Children of the Stones in bite size portions...


















Monday, August 5, 2013

turn to watch the strange The-The Changes


They showed this to children! Children that had just come home from school! Sitting on the carpet with their McVities and Jaffa Cakes and Penguins and their mugs of milk and cups of tea!

BBC advised it was "for older children" - but how do you prevent the little 'uns from watching? I was eleven when I saw it, my brothers were nine and six... 
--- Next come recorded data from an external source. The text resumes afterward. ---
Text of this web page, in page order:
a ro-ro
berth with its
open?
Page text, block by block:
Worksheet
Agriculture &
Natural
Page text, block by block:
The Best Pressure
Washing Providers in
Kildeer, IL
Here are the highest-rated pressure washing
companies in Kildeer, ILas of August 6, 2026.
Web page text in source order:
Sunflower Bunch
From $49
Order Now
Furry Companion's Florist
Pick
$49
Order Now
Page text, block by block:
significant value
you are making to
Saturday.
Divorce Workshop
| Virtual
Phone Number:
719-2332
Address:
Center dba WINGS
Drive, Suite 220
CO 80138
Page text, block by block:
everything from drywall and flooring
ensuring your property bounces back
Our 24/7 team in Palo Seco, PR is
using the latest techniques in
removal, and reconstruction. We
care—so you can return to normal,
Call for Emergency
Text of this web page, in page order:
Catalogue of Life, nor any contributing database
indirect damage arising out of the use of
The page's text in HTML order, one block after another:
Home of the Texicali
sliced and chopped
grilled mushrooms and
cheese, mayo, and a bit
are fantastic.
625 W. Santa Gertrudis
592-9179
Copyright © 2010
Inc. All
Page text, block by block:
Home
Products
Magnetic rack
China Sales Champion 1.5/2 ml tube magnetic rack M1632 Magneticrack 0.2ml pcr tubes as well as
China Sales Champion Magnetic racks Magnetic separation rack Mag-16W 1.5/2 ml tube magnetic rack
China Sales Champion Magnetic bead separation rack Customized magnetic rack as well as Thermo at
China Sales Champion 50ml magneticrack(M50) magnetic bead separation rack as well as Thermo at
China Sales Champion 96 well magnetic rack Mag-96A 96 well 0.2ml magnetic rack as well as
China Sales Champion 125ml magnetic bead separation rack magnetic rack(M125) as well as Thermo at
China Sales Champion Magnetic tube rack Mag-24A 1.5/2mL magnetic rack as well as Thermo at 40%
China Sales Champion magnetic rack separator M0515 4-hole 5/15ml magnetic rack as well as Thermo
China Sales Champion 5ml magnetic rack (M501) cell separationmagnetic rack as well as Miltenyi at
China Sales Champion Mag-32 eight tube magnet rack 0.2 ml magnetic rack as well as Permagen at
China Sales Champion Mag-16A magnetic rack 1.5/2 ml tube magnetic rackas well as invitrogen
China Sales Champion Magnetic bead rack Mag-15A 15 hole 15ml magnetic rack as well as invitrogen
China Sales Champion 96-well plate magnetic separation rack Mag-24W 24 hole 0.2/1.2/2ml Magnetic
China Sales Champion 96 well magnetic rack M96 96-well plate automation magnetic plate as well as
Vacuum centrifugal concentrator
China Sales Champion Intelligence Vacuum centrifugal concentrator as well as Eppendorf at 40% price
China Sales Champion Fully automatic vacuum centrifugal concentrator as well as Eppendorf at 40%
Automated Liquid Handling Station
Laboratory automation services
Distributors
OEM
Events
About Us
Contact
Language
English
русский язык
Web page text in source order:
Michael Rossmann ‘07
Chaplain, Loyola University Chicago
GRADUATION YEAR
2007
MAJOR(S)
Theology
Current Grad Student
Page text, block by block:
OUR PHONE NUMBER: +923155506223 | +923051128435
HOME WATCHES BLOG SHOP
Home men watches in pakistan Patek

youtube blurb: "The Changes, broadcast every Monday from 6th January to 10th March 1975, was one of the BBC's first post-apocalyptic TV programmes (barring Peter Watkins' The War Game (see below)). The children's TV series depicted the breakdown of society after people are compelled to reject and destroy technology of all kinds including the simplest machinery. This violent reaction and people's subsequent desertion of the country is triggered by a sound seemingly emitted by electricity pylons. schoolgirl Nicky Gore (played by Victoria Williams) is caught amidst the chaos and gets separated from her parents who are heading to France in the hope of finding safety. The series follows Nicky's journey to be reunited with her parents and seek an answer to the cause of The Changes. The series was an adaptation of The Devil's Children - the first of three novels in The Changes trilogy by author Peter Dickinson which also included Heartsease and The Weathermonger. Filming took place over the summer of 1973 and was shot in the West Country, namely Bristol, the Forest of Dean and Sharpness. Although playing a schoolgirl in her early teens, Victoria Williams celebrated her eighteenth birthday during filming."